- Work to be completed -
In the data below, the copy begins at the line containing "could have returned" and runs through the last line; repeat those lines exactly, minus the pictures.

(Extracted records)
○ ○ ○ ○

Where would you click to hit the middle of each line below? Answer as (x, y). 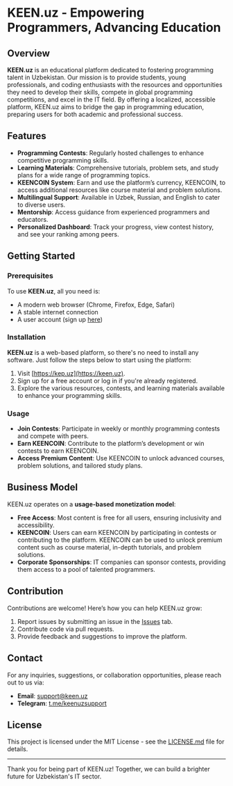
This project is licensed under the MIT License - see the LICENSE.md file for (116, 741)
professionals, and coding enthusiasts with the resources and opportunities (115, 85)
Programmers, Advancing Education (114, 27)
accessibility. (36, 525)
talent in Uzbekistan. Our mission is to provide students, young (97, 77)
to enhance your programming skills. (70, 395)
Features (27, 136)
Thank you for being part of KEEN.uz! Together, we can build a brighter (109, 769)
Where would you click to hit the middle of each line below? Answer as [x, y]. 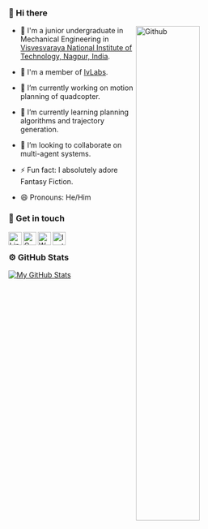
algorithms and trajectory [62, 121]
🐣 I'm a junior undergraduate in [72, 31]
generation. [39, 130]
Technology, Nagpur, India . [65, 57]
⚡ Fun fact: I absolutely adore [69, 170]
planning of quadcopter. [60, 97]
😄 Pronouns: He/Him [55, 197]
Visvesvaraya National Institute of [76, 48]
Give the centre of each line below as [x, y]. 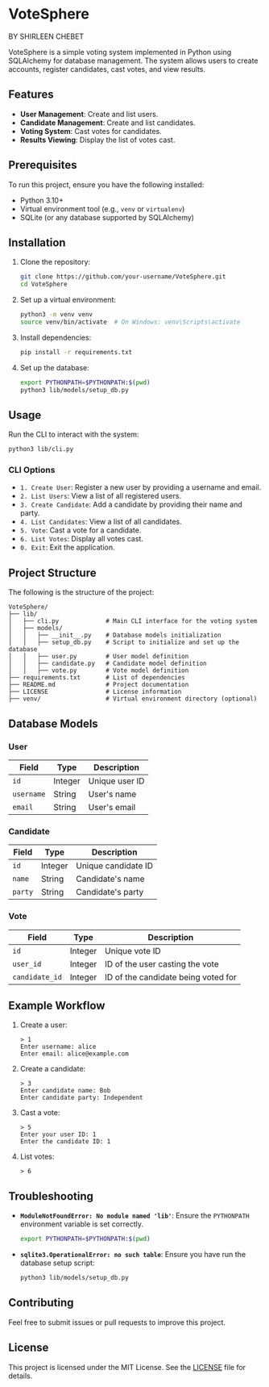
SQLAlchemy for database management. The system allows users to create [134, 61]
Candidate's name [110, 879]
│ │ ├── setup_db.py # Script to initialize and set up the [124, 642]
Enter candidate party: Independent [81, 1098]
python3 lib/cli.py [41, 449]
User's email [112, 807]
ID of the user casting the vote [161, 963]
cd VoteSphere [43, 284]
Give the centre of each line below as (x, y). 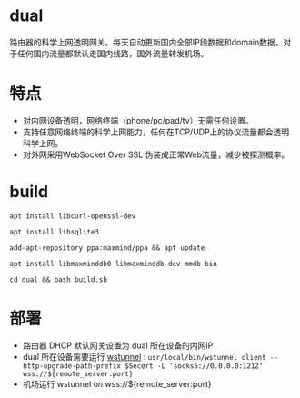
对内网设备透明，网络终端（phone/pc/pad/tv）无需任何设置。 (138, 120)
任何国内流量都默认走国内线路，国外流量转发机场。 (113, 53)
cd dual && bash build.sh (58, 279)
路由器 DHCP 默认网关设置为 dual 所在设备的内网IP (118, 345)
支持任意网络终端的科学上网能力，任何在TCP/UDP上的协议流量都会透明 (156, 132)
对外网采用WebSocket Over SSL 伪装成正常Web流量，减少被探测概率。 (156, 154)
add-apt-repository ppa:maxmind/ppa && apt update (107, 248)
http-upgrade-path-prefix (71, 366)
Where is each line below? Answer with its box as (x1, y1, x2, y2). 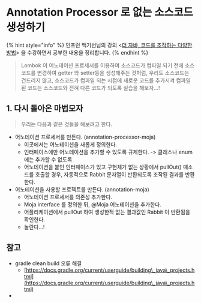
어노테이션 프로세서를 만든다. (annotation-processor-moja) (14, 133, 156, 140)
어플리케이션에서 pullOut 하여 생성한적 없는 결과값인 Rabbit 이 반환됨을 (23, 208, 191, 215)
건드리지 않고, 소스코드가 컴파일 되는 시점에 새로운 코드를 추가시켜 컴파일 (20, 76, 191, 84)
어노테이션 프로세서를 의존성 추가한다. (23, 193, 113, 200)
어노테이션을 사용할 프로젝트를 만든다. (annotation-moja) (14, 185, 150, 193)
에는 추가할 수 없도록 (23, 155, 73, 163)
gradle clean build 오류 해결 (14, 259, 82, 267)
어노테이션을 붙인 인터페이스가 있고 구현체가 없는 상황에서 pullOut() (23, 163, 182, 170)
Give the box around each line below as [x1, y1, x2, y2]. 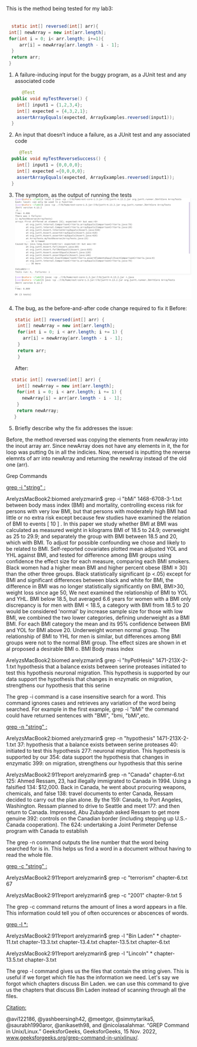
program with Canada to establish [6, 827, 88, 835]
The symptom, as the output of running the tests [14, 191, 132, 198]
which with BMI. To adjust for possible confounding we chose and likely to [6, 539, 186, 546]
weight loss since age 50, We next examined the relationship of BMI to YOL [6, 589, 188, 596]
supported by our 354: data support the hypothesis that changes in [6, 753, 169, 760]
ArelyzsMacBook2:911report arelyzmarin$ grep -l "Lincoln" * [6, 950, 153, 957]
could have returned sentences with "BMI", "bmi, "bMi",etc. [6, 712, 150, 719]
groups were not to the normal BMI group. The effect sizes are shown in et [6, 639, 186, 646]
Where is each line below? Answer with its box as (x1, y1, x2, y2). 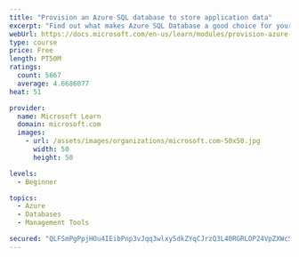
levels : (9, 169, 38, 178)
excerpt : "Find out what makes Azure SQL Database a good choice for (9, 21, 273, 30)
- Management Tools (17, 219, 90, 228)
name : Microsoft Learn (17, 112, 101, 121)
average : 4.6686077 (17, 79, 90, 88)
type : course (9, 37, 58, 47)
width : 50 (32, 145, 69, 154)
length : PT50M (9, 54, 62, 63)
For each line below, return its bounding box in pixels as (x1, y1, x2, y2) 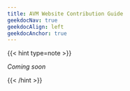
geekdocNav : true (7, 17, 58, 24)
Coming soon (7, 62, 46, 71)
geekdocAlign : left (7, 23, 64, 30)
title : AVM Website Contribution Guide (7, 10, 124, 17)
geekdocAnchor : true (7, 29, 68, 37)

○ ○ ○ ○

- Response to this exercise -
could have returned sentences with "BMI", "bmi, "bMi",etc. [6, 712, 150, 719]
groups were not to the normal BMI group. The effect sizes are shown in et [6, 639, 186, 646]
Where is each line below? Answer with its box as (x1, y1, x2, y2). 
levels : (9, 169, 38, 178)
excerpt : "Find out what makes Azure SQL Database a good choice for (9, 21, 273, 30)
- Management Tools (17, 219, 90, 228)
name : Microsoft Learn (17, 112, 101, 121)
average : 4.6686077 (17, 79, 90, 88)
type : course (9, 37, 58, 47)
width : 50 (32, 145, 69, 154)
length : PT50M (9, 54, 62, 63)
For each line below, return its bounding box in pixels as (x1, y1, x2, y2) 
geekdocNav : true (7, 17, 58, 24)
Coming soon (7, 62, 46, 71)
geekdocAlign : left (7, 23, 64, 30)
title : AVM Website Contribution Guide (7, 10, 124, 17)
geekdocAnchor : true (7, 29, 68, 37)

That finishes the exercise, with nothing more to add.